IList SelectByAll(bool hasRange, int start, int end, string ename, int[] depts, int[] posts);
肝心のSQLファイルはこんな感じ。
SELECT EMPNO, ENAME, DEPTNUM, POSTNUM FROM EMP /*BEGIN*/WHERE /*IF hasRange*/EMPNO BETWEEN /*start*/1 AND /*end*/1/*END*/ /*IF ename != null*/AND ENAME LIKE /*ename*/'TEST'/*END*/ /*IF depts != null*/AND DEPTNUM IN /*depts*/(1,2,3)/*END*/ /*IF posts != null*/AND POSTNUM IN /*posts*/(1,2,3)/*END*/ /*END*/
これも「埋め込まれたリソース」なので、名前空間に注意が必要。
ファイル名は「Daoインターフェイス名+_+メソッド名.sql」としておくこと。
(この場合は「IEmpDao_SelectByAll.sql」となる)
BEGINコメント(/*BEGIN*/ 〜 /*END*/)は内部のIFコメント(/*IF 条件*/ 〜 /*END*/)の条件がすべて false の場合、WHERE句自体をなかったことにしてくれるものらしい。

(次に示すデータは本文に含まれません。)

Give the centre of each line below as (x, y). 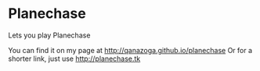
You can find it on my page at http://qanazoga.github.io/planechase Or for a (130, 50)
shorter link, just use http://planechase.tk (74, 59)
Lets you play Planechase (49, 35)
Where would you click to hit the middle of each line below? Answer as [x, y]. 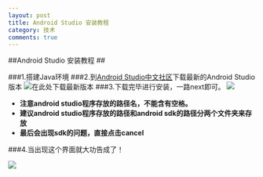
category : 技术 [32, 30]
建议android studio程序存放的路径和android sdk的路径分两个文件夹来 [132, 114]
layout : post [29, 15]
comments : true [33, 37]
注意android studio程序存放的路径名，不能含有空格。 [106, 103]
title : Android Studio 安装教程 [59, 23]
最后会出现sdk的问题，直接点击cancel [82, 133]
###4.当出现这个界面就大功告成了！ [66, 150]
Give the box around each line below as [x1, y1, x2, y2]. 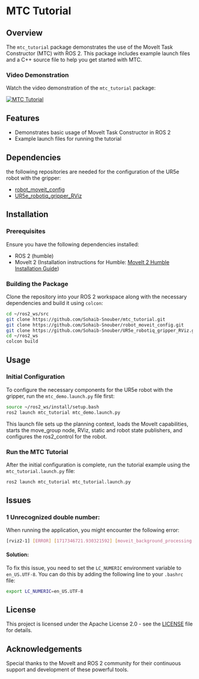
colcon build [6, 338, 38, 345]
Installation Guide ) [14, 265, 59, 272]
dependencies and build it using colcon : [6, 299, 104, 306]
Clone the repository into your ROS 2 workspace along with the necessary [6, 293, 187, 300]
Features [6, 113, 40, 123]
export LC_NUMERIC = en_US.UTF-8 [6, 588, 84, 594]
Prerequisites [6, 227, 46, 236]
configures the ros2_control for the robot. [6, 433, 107, 440]
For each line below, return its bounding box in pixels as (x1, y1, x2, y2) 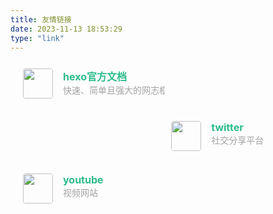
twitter (211, 121, 244, 135)
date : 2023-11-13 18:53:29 (10, 24, 123, 34)
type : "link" (10, 33, 65, 43)
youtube (63, 173, 104, 187)
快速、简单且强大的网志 (63, 84, 160, 96)
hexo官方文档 (63, 70, 127, 84)
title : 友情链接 (10, 14, 72, 25)
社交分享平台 (211, 134, 265, 146)
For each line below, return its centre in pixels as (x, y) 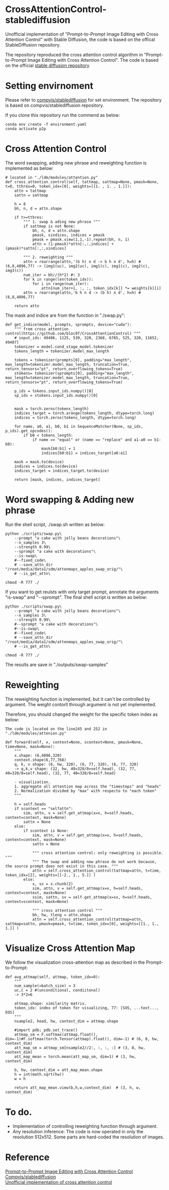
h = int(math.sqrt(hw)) (39, 1074)
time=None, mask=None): (30, 747)
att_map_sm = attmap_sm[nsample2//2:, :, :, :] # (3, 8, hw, (80, 1048)
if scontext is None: (46, 831)
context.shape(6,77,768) (40, 760)
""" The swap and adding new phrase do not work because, (94, 861)
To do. (19, 1112)
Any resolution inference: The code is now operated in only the (78, 1131)
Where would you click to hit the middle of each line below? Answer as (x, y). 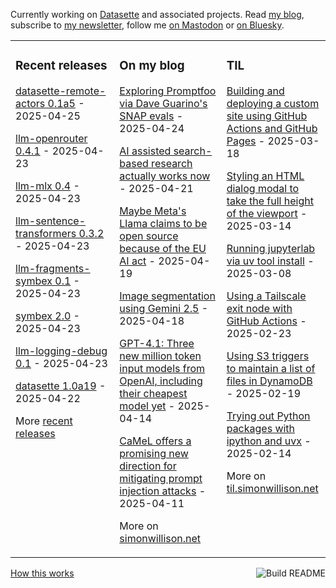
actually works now (165, 176)
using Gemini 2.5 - (164, 308)
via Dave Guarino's (163, 103)
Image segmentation (167, 296)
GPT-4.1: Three (157, 343)
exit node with (259, 308)
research (172, 163)
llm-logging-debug (61, 351)

しかも途中のANDを適切に除去してくれるブラボーな仕様だ。
まとめ
最終的な Dao のソースはこんな感じ。
Daoインターフェイスではメソッドのオーバーロードをサポートしていないらしいので、名前が重複しないように気をつける必要がある。
using System; using System.Collections; using System.Text; using Seasar.Dao.Attrs; using S2DaoTestApp.Entity; namespace S2DaoTestApp.Dao { [Bean(typeof(Emp))] public interface IEmpDao { IList GetAllList(); [Query("ORDER BY EMPNO DESC")] Emp GetMax(); int Insert(Emp emp); int Update(Emp emp); int Delete(Emp emp); [Query("empno BETWEEN /*start*/1 AND /*end*/1")] IList SelectByEmpNo(int start, int end); [Query("ename LIKE /*ename*/'test'")] IList SelectByEname(string ename); [Query("deptnum IN /*depts*/(1,2,3)")] IList SelectByDepts(int[] depts); [Query("postnum IN /*posts*/(1,2,3)")] IList SelectByPosts(int[] posts); IList SelectByAll(bool hasRange, int start, int end, string ename, int[] depts, int[] posts); } }
ここまで実装した時点では、明らかに
S2Dao.NETを使ったデータアクセスの実装時間 << 画面周りの実装時間
となった。データアクセス部分をADO.NETのみで実装していたらそこまで差はなかったはず。
BEGINコメントとかはちょっと癖があるかなとは思うけど、慣れるのにそれほど時間はかからないように思う。あとはストアドかなあ。